• DATASET CONTENT:

-- Opening Marker --

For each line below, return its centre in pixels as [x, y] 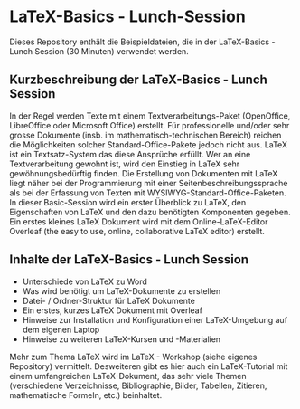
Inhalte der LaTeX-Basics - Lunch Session [129, 260]
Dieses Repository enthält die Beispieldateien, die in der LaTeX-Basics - [142, 42]
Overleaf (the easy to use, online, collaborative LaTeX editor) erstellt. [137, 231]
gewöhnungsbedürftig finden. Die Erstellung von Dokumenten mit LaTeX [144, 173]
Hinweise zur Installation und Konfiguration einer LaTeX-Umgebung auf [155, 319]
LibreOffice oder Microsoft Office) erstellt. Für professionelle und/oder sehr [150, 125]
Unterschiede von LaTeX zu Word [84, 281]
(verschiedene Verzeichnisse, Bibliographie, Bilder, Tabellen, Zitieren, [138, 385]

-- Closing Marker --

• PROBLEM TO WORK ON:
Only what runs from the line containing "Overleaf (the easy" through the final line of the entries above belongs in the answer, restated exactly.

• TASK OUTPUT:
Overleaf (the easy to use, online, collaborative LaTeX editor) erstellt. [137, 231]
gewöhnungsbedürftig finden. Die Erstellung von Dokumenten mit LaTeX [144, 173]
Hinweise zur Installation und Konfiguration einer LaTeX-Umgebung auf [155, 319]
LibreOffice oder Microsoft Office) erstellt. Für professionelle und/oder sehr [150, 125]
Unterschiede von LaTeX zu Word [84, 281]
(verschiedene Verzeichnisse, Bibliographie, Bilder, Tabellen, Zitieren, [138, 385]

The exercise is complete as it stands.